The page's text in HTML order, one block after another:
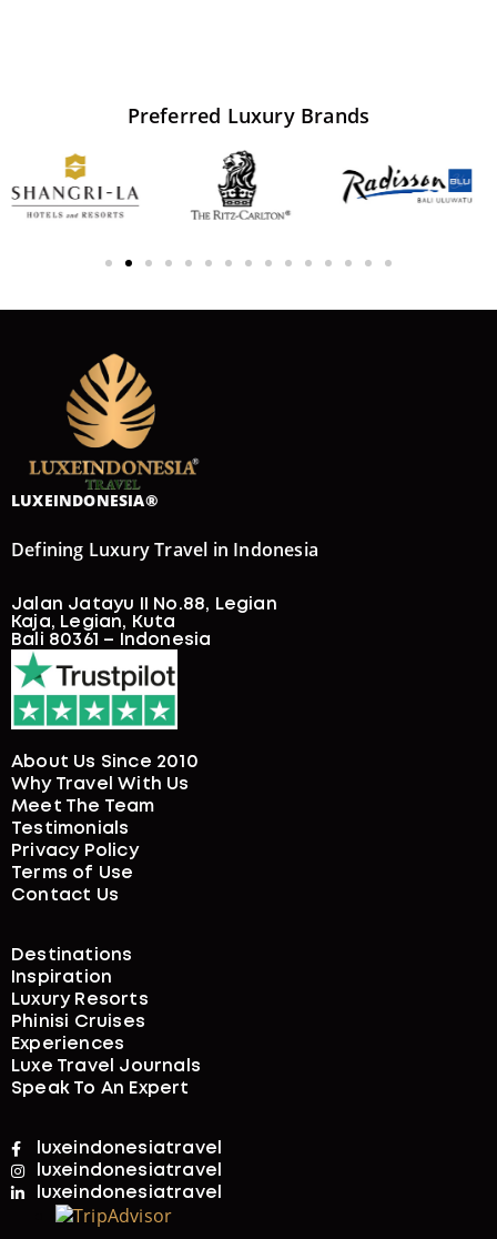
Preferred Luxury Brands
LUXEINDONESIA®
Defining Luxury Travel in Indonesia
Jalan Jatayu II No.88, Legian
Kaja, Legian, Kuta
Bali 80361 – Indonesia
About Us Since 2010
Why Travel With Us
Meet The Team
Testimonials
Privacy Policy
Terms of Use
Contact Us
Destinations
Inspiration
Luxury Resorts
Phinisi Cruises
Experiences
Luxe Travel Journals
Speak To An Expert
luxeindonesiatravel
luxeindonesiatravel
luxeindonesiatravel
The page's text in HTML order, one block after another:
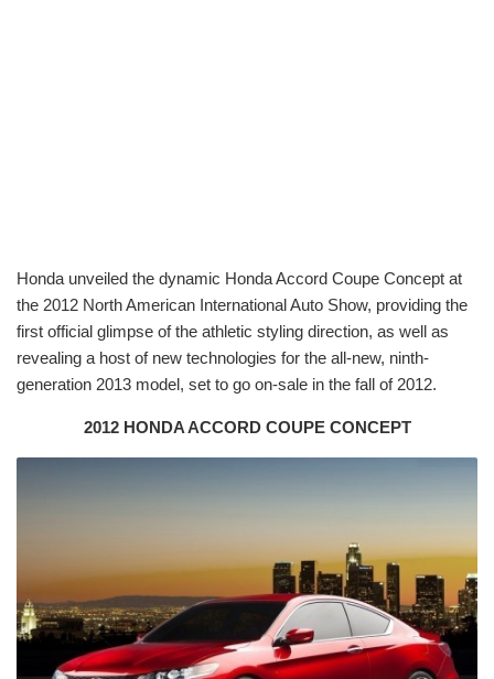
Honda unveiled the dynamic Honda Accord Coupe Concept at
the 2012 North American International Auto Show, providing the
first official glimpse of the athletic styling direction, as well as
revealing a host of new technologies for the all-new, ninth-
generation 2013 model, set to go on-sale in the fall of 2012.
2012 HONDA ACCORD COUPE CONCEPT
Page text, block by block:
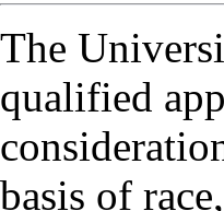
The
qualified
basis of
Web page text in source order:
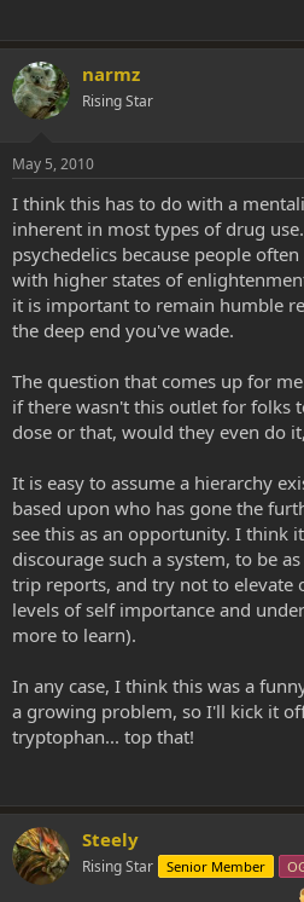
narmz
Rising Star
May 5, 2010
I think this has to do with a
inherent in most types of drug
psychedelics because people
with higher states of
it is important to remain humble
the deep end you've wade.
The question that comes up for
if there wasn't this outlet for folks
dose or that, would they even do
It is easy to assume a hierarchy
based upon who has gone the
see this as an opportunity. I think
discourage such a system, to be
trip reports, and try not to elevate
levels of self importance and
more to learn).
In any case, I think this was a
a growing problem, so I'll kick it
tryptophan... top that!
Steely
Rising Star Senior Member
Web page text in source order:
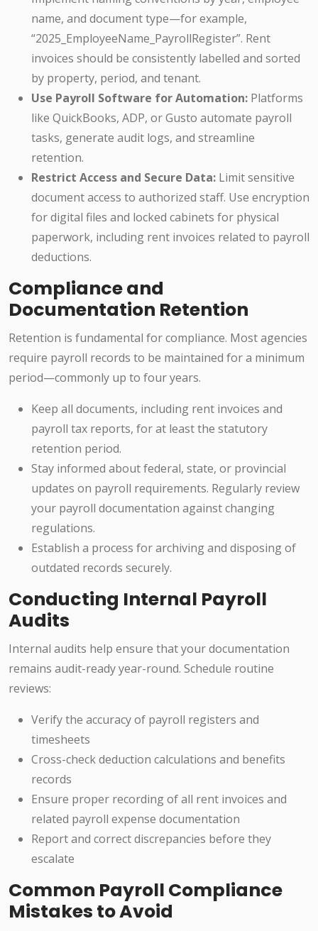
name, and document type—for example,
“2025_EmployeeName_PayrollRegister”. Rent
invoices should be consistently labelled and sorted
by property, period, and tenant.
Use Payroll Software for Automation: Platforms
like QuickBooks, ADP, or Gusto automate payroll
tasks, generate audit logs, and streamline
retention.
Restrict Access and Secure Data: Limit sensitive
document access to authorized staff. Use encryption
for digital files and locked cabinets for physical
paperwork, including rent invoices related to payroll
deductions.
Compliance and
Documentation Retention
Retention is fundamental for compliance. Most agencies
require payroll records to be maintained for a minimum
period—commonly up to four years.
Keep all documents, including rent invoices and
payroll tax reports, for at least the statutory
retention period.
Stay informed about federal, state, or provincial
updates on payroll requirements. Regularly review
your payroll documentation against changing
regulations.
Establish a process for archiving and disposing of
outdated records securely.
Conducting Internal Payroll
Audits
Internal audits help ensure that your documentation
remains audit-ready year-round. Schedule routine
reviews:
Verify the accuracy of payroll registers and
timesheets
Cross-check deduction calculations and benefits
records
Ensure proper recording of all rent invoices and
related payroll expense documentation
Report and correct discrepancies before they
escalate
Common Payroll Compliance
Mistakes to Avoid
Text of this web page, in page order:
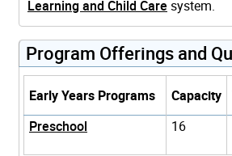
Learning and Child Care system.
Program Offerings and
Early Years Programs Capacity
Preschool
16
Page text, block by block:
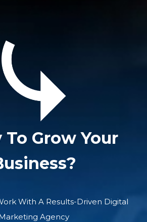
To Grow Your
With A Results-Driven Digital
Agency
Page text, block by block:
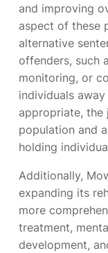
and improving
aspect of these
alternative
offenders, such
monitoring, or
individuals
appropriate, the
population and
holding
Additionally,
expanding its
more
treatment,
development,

□ □ □

Search the data above for "Rising" and copy every line where it turns up.

:: Exercise solution ::
Rising Star
Rising Star Senior Member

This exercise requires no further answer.